- [Extracted data]:
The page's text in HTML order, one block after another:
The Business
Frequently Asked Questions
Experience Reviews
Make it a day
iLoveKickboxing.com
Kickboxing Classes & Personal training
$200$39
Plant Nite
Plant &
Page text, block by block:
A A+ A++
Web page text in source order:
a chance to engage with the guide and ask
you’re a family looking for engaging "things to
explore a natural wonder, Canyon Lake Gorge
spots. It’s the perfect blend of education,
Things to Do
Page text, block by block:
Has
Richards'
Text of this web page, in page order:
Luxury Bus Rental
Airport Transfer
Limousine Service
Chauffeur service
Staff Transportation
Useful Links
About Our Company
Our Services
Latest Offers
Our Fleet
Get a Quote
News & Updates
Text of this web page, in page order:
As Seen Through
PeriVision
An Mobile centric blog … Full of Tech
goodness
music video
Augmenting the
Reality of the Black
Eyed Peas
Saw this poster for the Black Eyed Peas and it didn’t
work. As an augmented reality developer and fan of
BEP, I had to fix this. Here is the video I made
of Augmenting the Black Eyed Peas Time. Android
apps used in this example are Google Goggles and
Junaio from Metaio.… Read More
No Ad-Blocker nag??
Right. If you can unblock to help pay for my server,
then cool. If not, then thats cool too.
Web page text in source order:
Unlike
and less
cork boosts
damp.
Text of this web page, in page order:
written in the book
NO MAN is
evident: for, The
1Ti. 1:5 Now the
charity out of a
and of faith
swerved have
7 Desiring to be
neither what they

- [Instructions for the task]: What this exercise calls for is a precise transcription of the material above.

- [Solution for this problem]:
The page's text in HTML order, one block after another:
The Business
Frequently Asked Questions
Experience Reviews
Make it a day
iLoveKickboxing.com
Kickboxing Classes & Personal training
$200$39
Plant Nite
Plant &
Page text, block by block:
A A+ A++
Web page text in source order:
a chance to engage with the guide and ask
you’re a family looking for engaging "things to
explore a natural wonder, Canyon Lake Gorge
spots. It’s the perfect blend of education,
Things to Do
Page text, block by block:
Has
Richards'
Text of this web page, in page order:
Luxury Bus Rental
Airport Transfer
Limousine Service
Chauffeur service
Staff Transportation
Useful Links
About Our Company
Our Services
Latest Offers
Our Fleet
Get a Quote
News & Updates
Text of this web page, in page order:
As Seen Through
PeriVision
An Mobile centric blog … Full of Tech
goodness
music video
Augmenting the
Reality of the Black
Eyed Peas
Saw this poster for the Black Eyed Peas and it didn’t
work. As an augmented reality developer and fan of
BEP, I had to fix this. Here is the video I made
of Augmenting the Black Eyed Peas Time. Android
apps used in this example are Google Goggles and
Junaio from Metaio.… Read More
No Ad-Blocker nag??
Right. If you can unblock to help pay for my server,
then cool. If not, then thats cool too.
Web page text in source order:
Unlike
and less
cork boosts
damp.
Text of this web page, in page order:
written in the book
NO MAN is
evident: for, The
1Ti. 1:5 Now the
charity out of a
and of faith
swerved have
7 Desiring to be
neither what they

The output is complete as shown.